The expected copy holds every entry exactly and none of the pictures.

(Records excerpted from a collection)
►

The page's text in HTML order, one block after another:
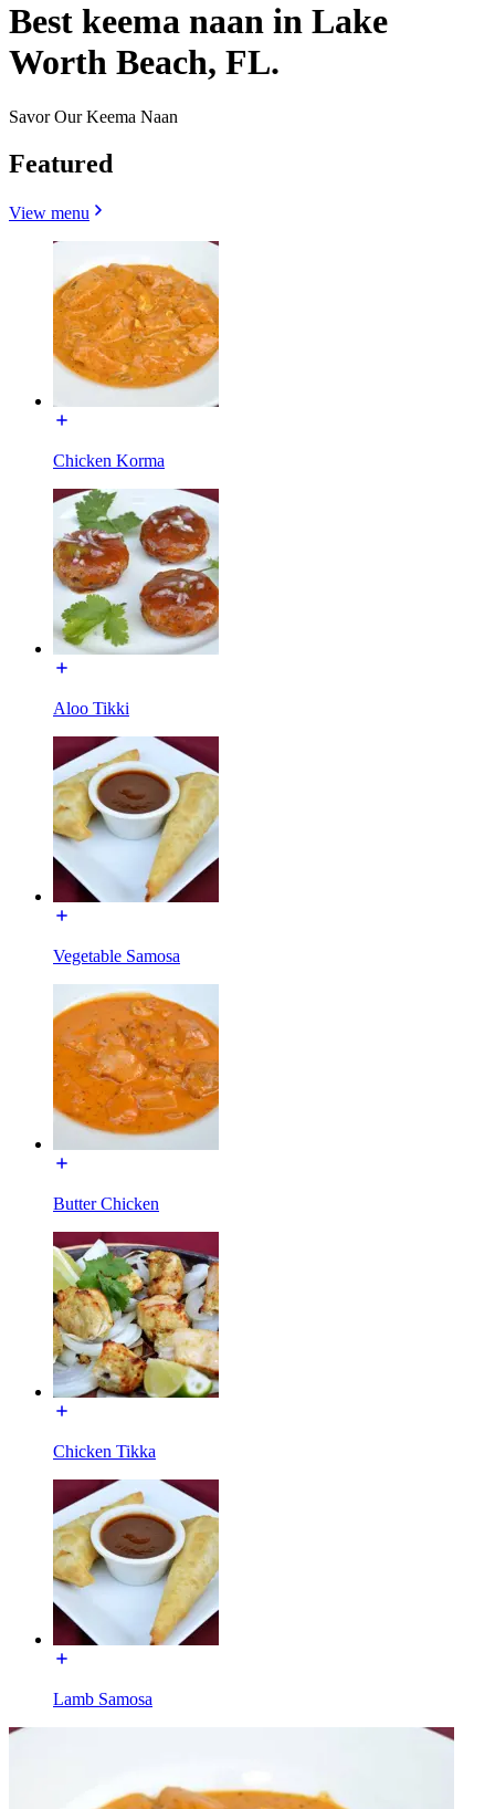
Best keema naan in Lake
Worth Beach, FL.
Savor Our Keema Naan
Featured
View menu
Chicken Korma
Aloo Tikki
Vegetable Samosa
Butter Chicken
Chicken Tikka
Lamb Samosa

◄

> [Response to the task]
The page's text in HTML order, one block after another:
Best keema naan in Lake
Worth Beach, FL.
Savor Our Keema Naan
Featured
View menu
Chicken Korma
Aloo Tikki
Vegetable Samosa
Butter Chicken
Chicken Tikka
Lamb Samosa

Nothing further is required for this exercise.